Yes, I believe that banning slaughter and slaughter-related methods of transport will lower horse values. But, not ALL horse values.

The bottom of the horse market is artificially high, which is what encourages the breeding and irresponsible ownership in the first place. This fattens the pockets of the breed registries (many slaughter-bound horses are registered, and more breeding makes more registration fees).

Yes, tough times are ahead for horses. However, the solution is not to enable this fingers-jammed-in-ears "I Don't see this" attitude behind breeding more horses, pretending the kill buyer is not sending them to slaughter, and pretending the slaughter is humane.

High-end horses are still expensive. There will always be sub-par offspring from even the best breeding stock to supply the average horse-owner. All of the cats at the Humane Society have not made purebred Ragdolls any less expensive. All the Labs available at the shelters do not make a trained hunting dog undervalued. The reasoning is greed.
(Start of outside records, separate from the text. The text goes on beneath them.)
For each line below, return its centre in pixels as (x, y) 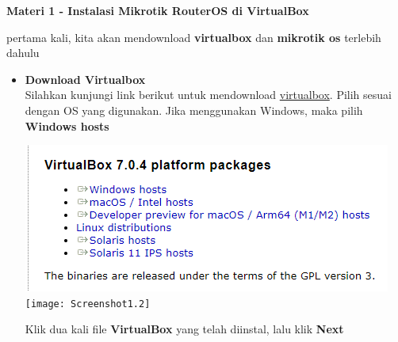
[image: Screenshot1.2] (88, 304)
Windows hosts (67, 125)
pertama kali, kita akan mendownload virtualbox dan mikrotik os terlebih (194, 37)
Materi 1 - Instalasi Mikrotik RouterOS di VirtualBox (158, 10)
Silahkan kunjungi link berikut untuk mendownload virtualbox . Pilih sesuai (208, 95)
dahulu (23, 53)
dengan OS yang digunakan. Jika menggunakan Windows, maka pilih (194, 110)
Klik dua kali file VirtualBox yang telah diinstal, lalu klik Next (184, 329)
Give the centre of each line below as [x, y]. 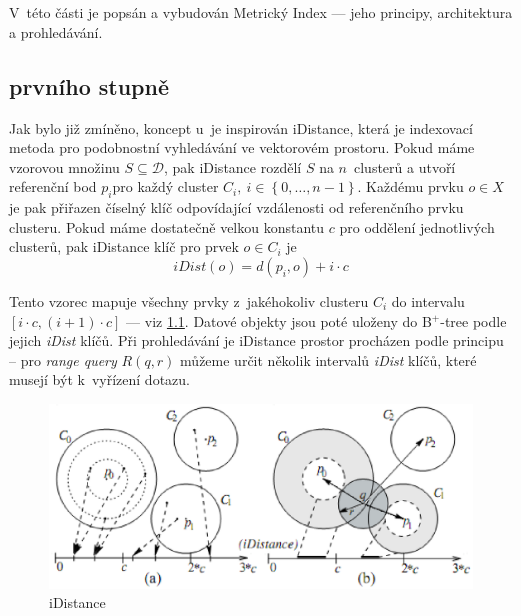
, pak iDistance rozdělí [233, 166]
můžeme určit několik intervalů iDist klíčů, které [328, 359]
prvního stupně [89, 85]
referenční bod [53, 186]
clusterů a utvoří [404, 166]
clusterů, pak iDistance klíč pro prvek [124, 246]
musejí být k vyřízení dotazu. [99, 379]
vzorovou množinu [64, 166]
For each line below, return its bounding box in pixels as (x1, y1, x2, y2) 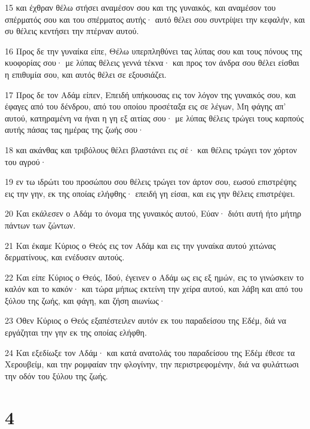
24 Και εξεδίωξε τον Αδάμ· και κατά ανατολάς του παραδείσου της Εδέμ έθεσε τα (5, 346, 295, 358)
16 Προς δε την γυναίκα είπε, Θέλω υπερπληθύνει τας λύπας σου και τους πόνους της (5, 44, 302, 57)
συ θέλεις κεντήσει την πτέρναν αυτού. (5, 25, 139, 37)
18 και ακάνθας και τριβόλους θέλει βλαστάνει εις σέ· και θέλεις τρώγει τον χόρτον (5, 143, 297, 156)
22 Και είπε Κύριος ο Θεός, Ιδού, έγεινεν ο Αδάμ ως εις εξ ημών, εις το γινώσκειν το (5, 270, 304, 283)
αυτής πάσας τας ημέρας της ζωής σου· (5, 123, 144, 136)
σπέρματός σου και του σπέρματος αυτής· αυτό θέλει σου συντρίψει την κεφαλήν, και (5, 13, 305, 25)
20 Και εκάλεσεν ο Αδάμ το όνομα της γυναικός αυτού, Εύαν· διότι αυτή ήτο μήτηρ (5, 207, 302, 220)
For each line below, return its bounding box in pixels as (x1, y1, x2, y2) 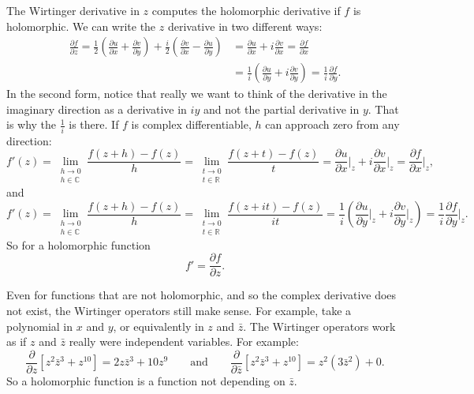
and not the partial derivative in (203, 100, 360, 117)
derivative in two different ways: (167, 17, 323, 34)
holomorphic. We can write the (6, 17, 156, 34)
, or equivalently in (113, 317, 204, 334)
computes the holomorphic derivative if (151, 2, 341, 18)
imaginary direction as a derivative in (6, 100, 187, 117)
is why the (6, 116, 57, 133)
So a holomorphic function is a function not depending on (6, 372, 286, 388)
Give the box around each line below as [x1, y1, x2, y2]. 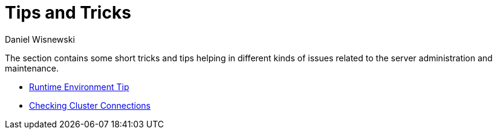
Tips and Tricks [5, 2, 131, 23]
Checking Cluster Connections [29, 100, 151, 111]
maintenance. [5, 62, 59, 73]
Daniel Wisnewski [5, 34, 75, 44]
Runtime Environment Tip [29, 81, 129, 92]
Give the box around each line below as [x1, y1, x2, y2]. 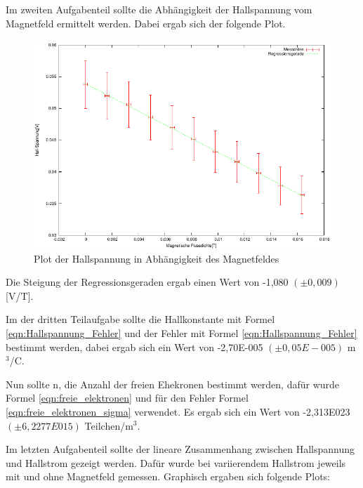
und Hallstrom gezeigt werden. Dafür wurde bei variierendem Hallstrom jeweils [6, 455, 346, 470]
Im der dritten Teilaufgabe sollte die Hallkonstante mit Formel [6, 312, 275, 327]
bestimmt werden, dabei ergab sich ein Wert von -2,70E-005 [6, 339, 263, 354]
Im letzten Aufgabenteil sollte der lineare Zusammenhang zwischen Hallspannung [6, 442, 355, 456]
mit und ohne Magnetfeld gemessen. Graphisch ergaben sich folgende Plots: [6, 469, 330, 484]
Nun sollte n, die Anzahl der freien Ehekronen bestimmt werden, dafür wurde [6, 376, 340, 391]
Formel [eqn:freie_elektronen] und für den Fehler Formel [6, 390, 249, 405]
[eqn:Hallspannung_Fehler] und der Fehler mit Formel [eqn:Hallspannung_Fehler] [6, 325, 357, 340]
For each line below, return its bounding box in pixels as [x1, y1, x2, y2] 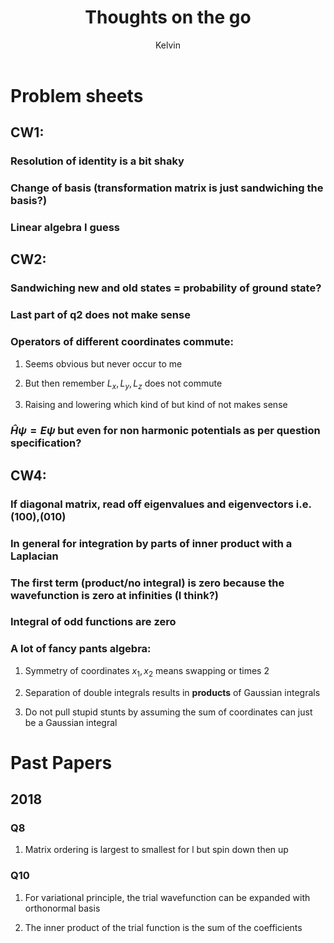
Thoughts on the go [84, 6, 252, 29]
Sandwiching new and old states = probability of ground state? [10, 281, 322, 295]
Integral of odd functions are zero [10, 615, 177, 629]
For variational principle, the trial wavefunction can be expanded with [24, 891, 311, 903]
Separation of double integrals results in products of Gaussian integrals [24, 686, 321, 698]
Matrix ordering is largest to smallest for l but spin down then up [24, 844, 289, 856]
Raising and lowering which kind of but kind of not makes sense [24, 399, 288, 411]
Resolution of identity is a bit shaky [10, 154, 185, 168]
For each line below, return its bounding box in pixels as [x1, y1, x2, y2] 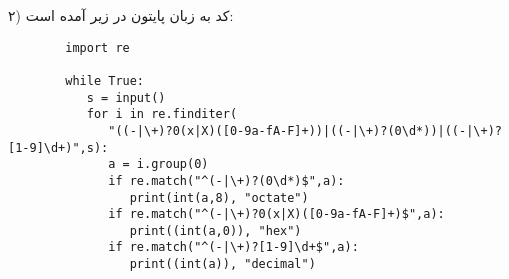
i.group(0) [136, 157, 209, 172]
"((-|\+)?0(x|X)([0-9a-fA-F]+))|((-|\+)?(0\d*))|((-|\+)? [108, 123, 502, 138]
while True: [65, 73, 145, 88]
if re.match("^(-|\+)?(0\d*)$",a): [108, 173, 345, 188]
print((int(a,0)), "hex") [129, 223, 302, 238]
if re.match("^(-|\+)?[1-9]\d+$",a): [108, 240, 359, 255]
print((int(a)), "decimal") [129, 257, 316, 272]
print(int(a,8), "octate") [129, 190, 309, 205]
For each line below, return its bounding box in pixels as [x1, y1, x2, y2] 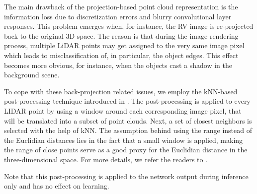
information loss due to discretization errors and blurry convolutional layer [4, 11, 232, 21]
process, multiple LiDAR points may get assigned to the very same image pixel [4, 40, 245, 51]
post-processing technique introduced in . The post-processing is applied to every [4, 96, 251, 106]
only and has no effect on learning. [4, 181, 109, 191]
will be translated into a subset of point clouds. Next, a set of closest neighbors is [4, 115, 252, 126]
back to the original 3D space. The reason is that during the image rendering [4, 30, 239, 41]
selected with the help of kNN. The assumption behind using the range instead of [4, 125, 252, 135]
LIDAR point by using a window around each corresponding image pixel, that [4, 105, 242, 116]

I urge you to please vote to end this cruel practice. To affirm that Americans are not afraid of setting a higher standard. You may contact me if you would like to further discuss the issue.

Thank you for your time,

2 comments:

amarygma said...

Figures her website broke... later today then.

Beatrix said...

This was an excellently written letter! Very good points about all the shelter animals not dropping the value of well trained and bred animals.